**Assignment**
Make an exact copy of all the entries below, with the pictures left out.

**Extracted material**
#####

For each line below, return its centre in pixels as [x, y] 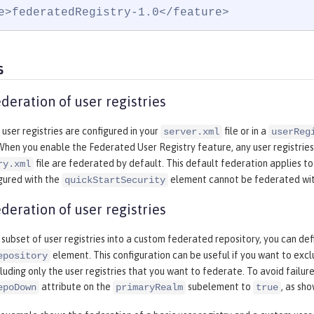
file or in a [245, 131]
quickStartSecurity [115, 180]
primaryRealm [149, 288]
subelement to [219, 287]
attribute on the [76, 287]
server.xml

#####

**Completed exercise**
For each line below, return its centre in pixels as [x, y] 
file or in a [245, 131]
quickStartSecurity [115, 180]
primaryRealm [149, 288]
subelement to [219, 287]
attribute on the [76, 287]
server.xml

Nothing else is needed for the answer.